A group of 30 dice are thrown. What is the probability that 5 of each of the values 1 , 2 , 3 , 4 , 5 , 6 appear?

Question

A group of 30 dice are thrown. What is the probability that 5 of each of the values 1 , 2 , 3 , 4 , 5 , 6 appear?

I solved the problem myself and got (30!)/(5!5!5!5!5!5!) as an answer, since you want 5 of 6 different values. However, when looking at the solutions provided by my professor, it says the answer is (30!)/(5!5!5!5!5!).

Answer 1

Just an alternate approach to solving this and how I would think about it.

You first put down the $1$'s in $5$ positions. There are $30\choose{5}$ ways to do this.

You next put down the $2$'s in $5$ positions. There are $25\choose{5}$ ways to do this.

You next put down the $3$'s in $5$ positions.
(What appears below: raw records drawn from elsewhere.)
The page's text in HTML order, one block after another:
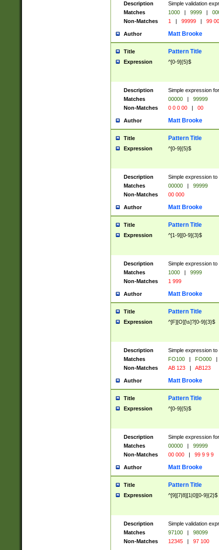
Description
Simple validation
Matches
1000 | 9999 |
Non-Matches
1 | 99999 | 99
Author Matt Brooke
Title Pattern Title
Expression ^[0-9]{5}$
Description
Simple expression
Matches
00000 |
99999
Non-Matches
0 0 0 00 | 00
Author Matt Brooke
Title Pattern Title
Expression ^[0-9]{5}$
Description
Simple expression
Matches
00000 |
99999
Non-Matches
00 000
Author Matt Brooke
Title Pattern Title
Expression ^[1-9][0-9]{3}$
Description
Simple expression
Matches
1000 |
9999
Non-Matches
1 999
Author Matt Brooke
Title Pattern Title
Expression ^[F][O][\s]?[0-9]{3}$
Description
Simple expression
Matches
FO100 | FO000
|
Non-Matches
AB 123 | AB123
Author Matt Brooke
Title Pattern Title
Expression ^[0-9]{5}$
Description
Simple expression
Matches
00000 |
99999
Non-Matches
00 000 | 99 9 9 9
Author Matt Brooke
Title Pattern Title
Expression ^[9][7|8][1|0][0-9]{2}$
Description
Simple validation
Matches
97100 |
98099
Non-Matches
12345 | 97 100
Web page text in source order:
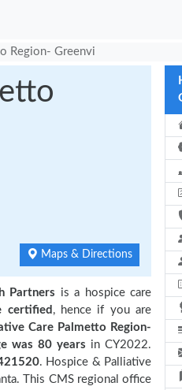
Region- Greenvi
Maps & Directions
Partners is a hospice care
certified , hence if you are
Care Palmetto Region-
was 80 years in CY2022.
. Hospice & Palliative
This CMS regional office
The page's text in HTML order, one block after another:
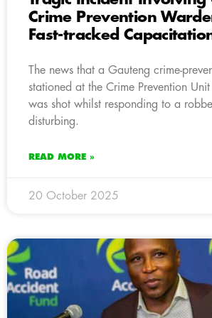
Crime Prevention
Fast-tracked
The news that a Gauteng crime-
stationed at the Crime Prevention
was shot whilst responding to a
disturbing.
READ MORE »
20 October 2025
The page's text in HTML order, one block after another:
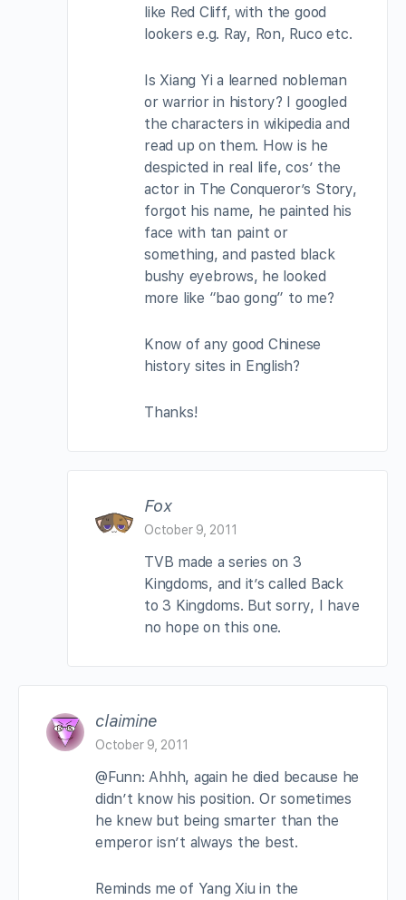
like Red Cliff, with the good
lookers e.g. Ray, Ron, Ruco etc.
Is Xiang Yi a learned nobleman
or warrior in history? I googled
the characters in wikipedia and
read up on them. How is he
despicted in real life, cos’ the
actor in The Conqueror’s Story,
forgot his name, he painted his
face with tan paint or
something, and pasted black
bushy eyebrows, he looked
more like “bao gong” to me?
Know of any good Chinese
history sites in English?
Thanks!
Fox
October 9, 2011
TVB made a series on 3
Kingdoms, and it’s called Back
to 3 Kingdoms. But sorry, I have
no hope on this one.
claimine
October 9, 2011
@Funn: Ahhh, again he died because he
didn’t know his position. Or sometimes
he knew but being smarter than the
emperor isn’t always the best.
Reminds me of Yang Xiu in the

There are $20\choose{5}$ ways to do this.

You next put down the $4$'s in $5$ positions. There are $15\choose{5}$ ways to do this.

You next put down the $5$'s in $5$ positions. There are $10\choose{5}$ ways to do this.

Finally, you put down the $6$'s in $5$ positions. There are $5\choose{5}$ ways to do this.

Multiplying all these together, you get $\approx 8.88\cdot10^{19}$ which is the same thing you'd get from doing $$\frac{30!}{(5!)^6}$$

Then multiply by $\frac{1}{6}^{30}$, since there is a probability of $\frac{1}{6}$ that a given number gets put in a given slot, to get

$${\frac{30!}{(5!)^6}\cdot\frac{1}{6}}^{30}\approx 4.02\cdot10^{-4}$$

Answer 2

Here's a simpler way of looking at this problem. There are $6^{30}$ possibilities. To count he favorable ones, treat the rolls as 30 characters that can be rearranged: 111112222233333...66666

There are $30!/(5!)^6$ arrangements which leads us to our answer $30!/(5!^6\times6^{30})$.